|The studies reported in this thesis address the physiological role of an antibiotic resistance gene arr, followed by establishment of the arr knockout strains (generated during the investigation) for drug testing and mutation spectrum analyses. The first chapter (CHAPTER 1) provides a general background on tuberculosis disease, its prevalence, drug regimen used and various hypotheses on the rise in drug resistance strains. I then focus on the various Rif resistance mechanisms and discuss in detail about one of the modes of Rif resistance that arises due to its ADP-ribosylation. Literature related to Arr and other relevant aspects is discussed. In the next section, I introduce M. smegmatis as surrogate model for M. tuberculosis in overcoming the difficulties associated with the direct use of M. tuberculosis. The second chapter (CHAPTER 2) includes “Materials and Methods” section where detailed information on all the methods and resources used for the execution of experiments is provided. It is then followed by an account of the investigations carried out in this study in two chapters (CHAPTERS 3 and 4) and an appendix section.
I. Physiological role of Arr, an ADP-ribosyltransferase in M. smegmatis
Rifampicin ADP-ribosyltransferase (Arr) is conserved across various bacterial species and the transcript level of arr is upregulated during stress conditions. This led us to hypothesize that Arr has an additional role in cellular physiology. To address this question, we have generated M. smegmatis strains deleted for arr and shown that apart from its role in ADP-ribosylation, Arr has a role in conferring growth fitness advantage and in fatty acid biosynthesis. Stallings et al., (2011) showed interaction of Arr with MsmL11 ribosomal protein. L11 protein (encoded by rplK gene) is required to activate RelA for (p) ppGpp synthesis. In order to check if Arr has a role in (p) ppGpp biosynthesis pathway, LCMS analysis of metabolites was done and it was seen that M. smegmatis arr has compromised levels of the stress metabolite (p) ppGpp. Since M. smegmatis has RelA and an additional protein (MS_RHII-RSD) for (p) ppGpp synthesis, to study the role of Arr in (p) ppGpp synthesis pathways, we developed a heterologous model system (E. coli relA spoT mutant, deleted for genomic rplK gene and supported by Msm-rplK or the chimeric constructs of Eco-Msm-rplK). Our study shows that Arr interacts with the N-terminal of Msm L11 to synthesize ppGpp (tetraphosphate specifically). Finally, we show that Arr is involved in stress response pathways and has a role in ppGpp synthesis.

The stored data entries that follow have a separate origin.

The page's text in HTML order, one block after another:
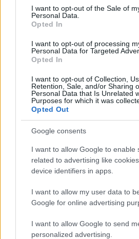
consent section.
I want to opt-out of the Sale of
Personal Data.
Opted In
I want to opt-out of processing
Personal Data for Targeted
Opted In
I want to opt-out of Collection,
Retention, Sale, and/or Sharing
Personal Data that Is Unrelated
Purposes for which it was
Opted Out
Google consents
I want to allow Google to enable
related to advertising like
device identifiers in apps.
I want to allow my user data to
Google for online advertising
I want to allow Google to send
personalized advertising.
Puoi effettuare l'accesso
sezioneLogin
cliccando
qui
TEMI: Coldiretti Sardegna
Condividi l'articolo
F
a
ce
b
o
o
k
T
w
it
te
r
Pi
n
te
re
st
W
at
s
A
p
p
S
a
Articolo
Prossimo articolo
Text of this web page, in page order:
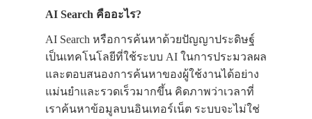
AI Search คืออะไร?
AI Search หรือการค้นหาด้วยปัญญาประดิษฐ์
เป็นเทคโนโลยีที่ใช้ระบบ AI ในการประมวลผล
และตอบสนองการค้นหาของผู้ใช้งานได้อย่าง
แม่นยำและรวดเร็วมากขึ้น คิดภาพว่าเวลาที่
เราค้นหาข้อมูลบนอินเทอร์เน็ต ระบบจะไม่ใช่
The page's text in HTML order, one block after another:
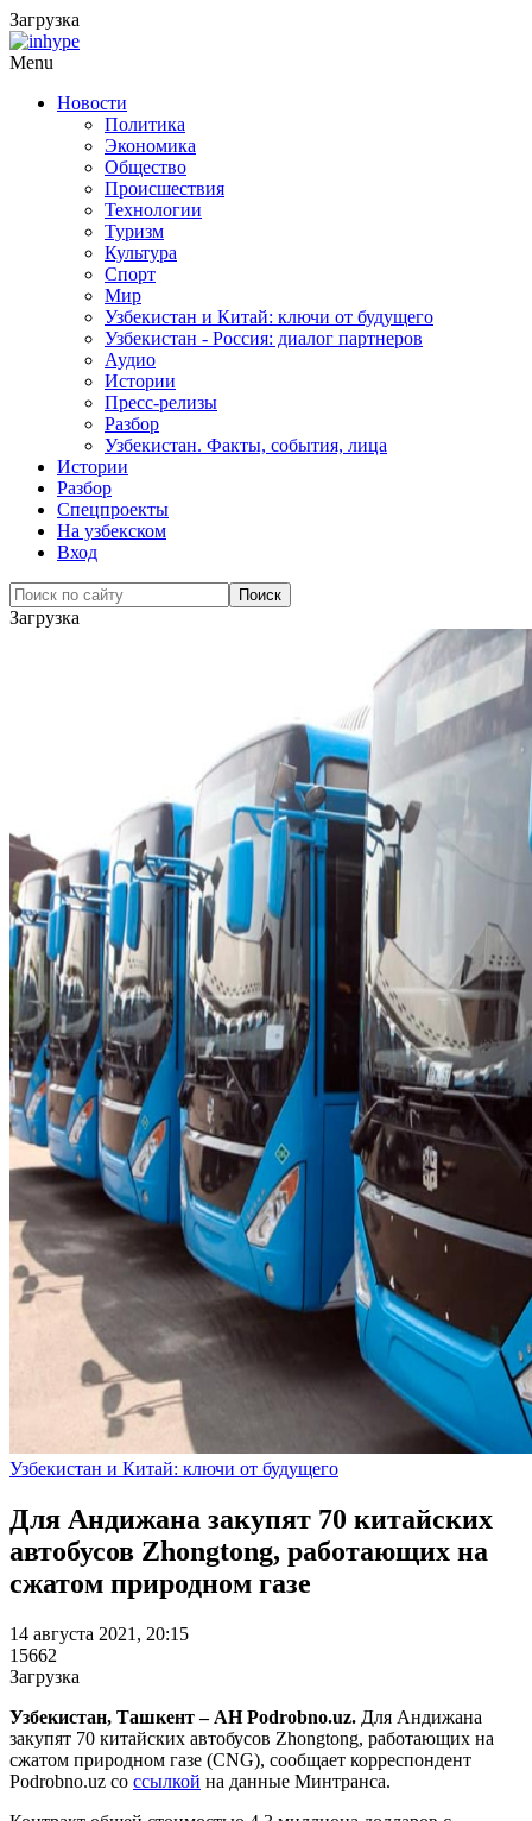
Загрузка
Menu
Новости
Политика
Экономика
Общество
Происшествия
Технологии
Туризм
Культура
Спорт
Мир
Узбекистан и Китай: ключи от будущего
Узбекистан - Россия: диалог партнеров
Аудио
Истории
Пресс-релизы
Разбор
Узбекистан. Факты, события, лица
Истории
Разбор
Спецпроекты
На узбекском
Вход
Загрузка
Узбекистан и Китай: ключи от будущего
Для Андижана закупят 70 китайских
автобусов Zhongtong, работающих на
сжатом природном газе
14 августа 2021, 20:15
15662
Загрузка
Узбекистан, Ташкент – АН Podrobno.uz. Для Андижана
закупят 70 китайских автобусов Zhongtong, работающих на
сжатом природном газе (CNG), сообщает корреспондент
Podrobno.uz со ссылкой на данные Минтранса.

II. Establishment of M. smegmatis arr as surrogate for M. tuberculosis in drug testing and mutation analyses
Screening of Rif analogs in M. tuberculosis has constraints such as requirement of BSL3 facility, handling issues and longer time taken by the bacteria to grow. On the other hand, such analyses require use of high concentrations of Rif when M. smegmatis is used as a model. M. tuberculosis does not possess Arr but it is present in phylogenetically closely related Mycobactrium ulcerans. The M. smegmatis arr strains show minimum inhibitory concentration (MIC) for Rif, similar to that for M. tuberculosis. The MICs for isoniazid, pyrazinamide, ethambutol, ciprofloxacin and streptomycin were essentially unaltered for M. smegmatis arr. So we propose that M. smegmatis arr can be used to screen for Rif analogs either alone or in combination with other anti-TB drugs.

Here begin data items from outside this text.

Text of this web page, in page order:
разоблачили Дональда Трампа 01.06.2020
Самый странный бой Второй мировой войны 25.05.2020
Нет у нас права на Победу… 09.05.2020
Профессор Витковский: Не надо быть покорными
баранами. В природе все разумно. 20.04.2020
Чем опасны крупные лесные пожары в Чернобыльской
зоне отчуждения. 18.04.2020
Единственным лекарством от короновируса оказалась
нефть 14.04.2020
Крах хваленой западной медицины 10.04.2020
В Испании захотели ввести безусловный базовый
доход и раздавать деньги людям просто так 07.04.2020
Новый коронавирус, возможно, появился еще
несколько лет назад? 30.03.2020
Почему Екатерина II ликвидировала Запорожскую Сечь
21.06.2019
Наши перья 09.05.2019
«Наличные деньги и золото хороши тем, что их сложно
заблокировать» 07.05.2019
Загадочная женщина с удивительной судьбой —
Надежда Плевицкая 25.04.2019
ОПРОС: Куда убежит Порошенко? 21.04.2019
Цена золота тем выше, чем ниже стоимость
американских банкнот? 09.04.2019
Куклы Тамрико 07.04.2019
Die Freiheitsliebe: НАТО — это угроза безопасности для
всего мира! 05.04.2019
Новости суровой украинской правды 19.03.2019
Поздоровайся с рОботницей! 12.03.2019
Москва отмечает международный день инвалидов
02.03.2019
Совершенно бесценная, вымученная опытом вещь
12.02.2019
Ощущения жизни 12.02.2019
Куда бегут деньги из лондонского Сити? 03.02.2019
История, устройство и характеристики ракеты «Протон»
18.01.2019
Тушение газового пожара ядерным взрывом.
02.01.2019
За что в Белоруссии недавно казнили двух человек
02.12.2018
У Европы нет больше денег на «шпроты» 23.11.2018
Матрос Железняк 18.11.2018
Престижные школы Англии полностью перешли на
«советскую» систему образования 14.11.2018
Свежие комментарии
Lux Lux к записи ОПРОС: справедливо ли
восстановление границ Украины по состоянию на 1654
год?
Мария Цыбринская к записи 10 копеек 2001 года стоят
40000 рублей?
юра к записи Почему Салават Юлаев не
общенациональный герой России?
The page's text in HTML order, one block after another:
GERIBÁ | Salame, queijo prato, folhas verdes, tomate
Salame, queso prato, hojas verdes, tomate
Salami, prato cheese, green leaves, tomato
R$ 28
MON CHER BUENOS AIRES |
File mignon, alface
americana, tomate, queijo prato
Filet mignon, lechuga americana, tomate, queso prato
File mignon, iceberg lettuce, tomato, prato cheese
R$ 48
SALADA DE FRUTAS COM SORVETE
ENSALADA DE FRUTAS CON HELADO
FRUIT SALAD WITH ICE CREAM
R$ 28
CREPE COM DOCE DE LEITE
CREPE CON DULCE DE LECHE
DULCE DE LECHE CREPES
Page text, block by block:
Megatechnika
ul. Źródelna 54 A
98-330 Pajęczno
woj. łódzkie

Spontaneous resistance to Rif is used in studying roles of various DNA repair genes i.e. by analyzing mutations in rpoB (encoding the subunit of RNA polymerase) causing Rif resistance. These analyses use high concentrations of Rif when M. smegmatis is used as model. Such non-physiologically high concentrations of drug may induce alternate mechanisms of DNA damage. The M. smegmatis arr strains show minimum inhibitory concentration (MIC) for Rif which is similar to that for M. tuberculosis. The growth profiles and mutation spectrum of M. smegmatis arr and arrudgB (udgB encodes a DNA repair enzyme that excises uracil) strains were similar to their counterparts wild type for arr. However, the mutation spectrum of M. smegmatis fpgarr strain differed somewhat from that of the M. smegmatis fpg strain (fpg encodes a DNA repair enzyme that excises 8-oxo-G). Our studies suggest M. smegmatis arr strain as an ideal model system in drug testing and mutation spectrum determination in DNA repair studies.
The procedure used for characterising metabolite profile is given in appendix section.